ABOUT THIS EXERCISE: Once the line containing "Where would you" is found in the entries below, restate it and each following line word for word, stopping after the line containing "matrix (195, 58)".

DATASET:

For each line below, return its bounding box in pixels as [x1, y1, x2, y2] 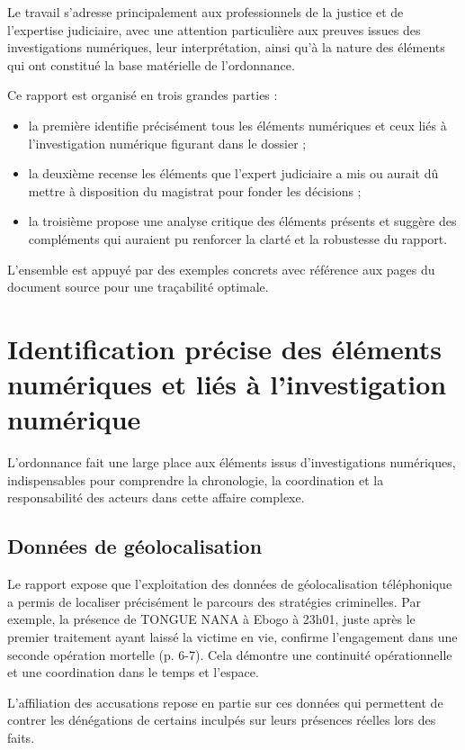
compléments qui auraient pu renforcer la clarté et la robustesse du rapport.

---

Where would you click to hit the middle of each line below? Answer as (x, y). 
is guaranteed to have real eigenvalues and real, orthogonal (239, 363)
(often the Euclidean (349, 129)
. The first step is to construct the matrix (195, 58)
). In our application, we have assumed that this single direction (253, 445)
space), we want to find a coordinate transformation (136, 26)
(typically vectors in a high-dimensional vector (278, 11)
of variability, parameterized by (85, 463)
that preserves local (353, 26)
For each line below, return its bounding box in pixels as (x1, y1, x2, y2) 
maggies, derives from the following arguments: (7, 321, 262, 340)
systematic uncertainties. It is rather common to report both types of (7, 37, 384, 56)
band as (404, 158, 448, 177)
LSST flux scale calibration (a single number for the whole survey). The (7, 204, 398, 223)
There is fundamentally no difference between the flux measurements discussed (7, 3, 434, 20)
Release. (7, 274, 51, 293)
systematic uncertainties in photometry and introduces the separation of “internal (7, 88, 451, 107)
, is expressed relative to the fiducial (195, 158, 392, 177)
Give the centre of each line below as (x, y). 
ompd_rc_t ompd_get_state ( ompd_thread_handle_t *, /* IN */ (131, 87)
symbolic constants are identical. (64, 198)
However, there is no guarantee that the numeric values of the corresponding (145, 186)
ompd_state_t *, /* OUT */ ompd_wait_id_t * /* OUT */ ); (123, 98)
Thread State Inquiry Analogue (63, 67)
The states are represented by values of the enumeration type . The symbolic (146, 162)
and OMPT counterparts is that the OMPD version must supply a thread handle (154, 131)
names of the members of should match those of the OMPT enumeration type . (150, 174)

--

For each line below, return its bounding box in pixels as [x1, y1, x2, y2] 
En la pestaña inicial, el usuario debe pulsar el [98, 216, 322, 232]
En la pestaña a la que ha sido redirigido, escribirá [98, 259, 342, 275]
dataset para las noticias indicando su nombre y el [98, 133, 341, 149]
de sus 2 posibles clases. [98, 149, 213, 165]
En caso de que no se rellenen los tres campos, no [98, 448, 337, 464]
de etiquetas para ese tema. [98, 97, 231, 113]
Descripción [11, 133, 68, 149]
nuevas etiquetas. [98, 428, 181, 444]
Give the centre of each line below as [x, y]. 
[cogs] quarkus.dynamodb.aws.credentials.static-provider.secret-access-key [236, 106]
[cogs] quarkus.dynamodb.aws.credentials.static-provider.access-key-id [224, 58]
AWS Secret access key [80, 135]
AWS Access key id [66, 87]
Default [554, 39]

REPLY TO THE TASK:
Where would you click to hit the middle of each line below? Answer as (x, y). 
is guaranteed to have real eigenvalues and real, orthogonal (239, 363)
(often the Euclidean (349, 129)
. The first step is to construct the matrix (195, 58)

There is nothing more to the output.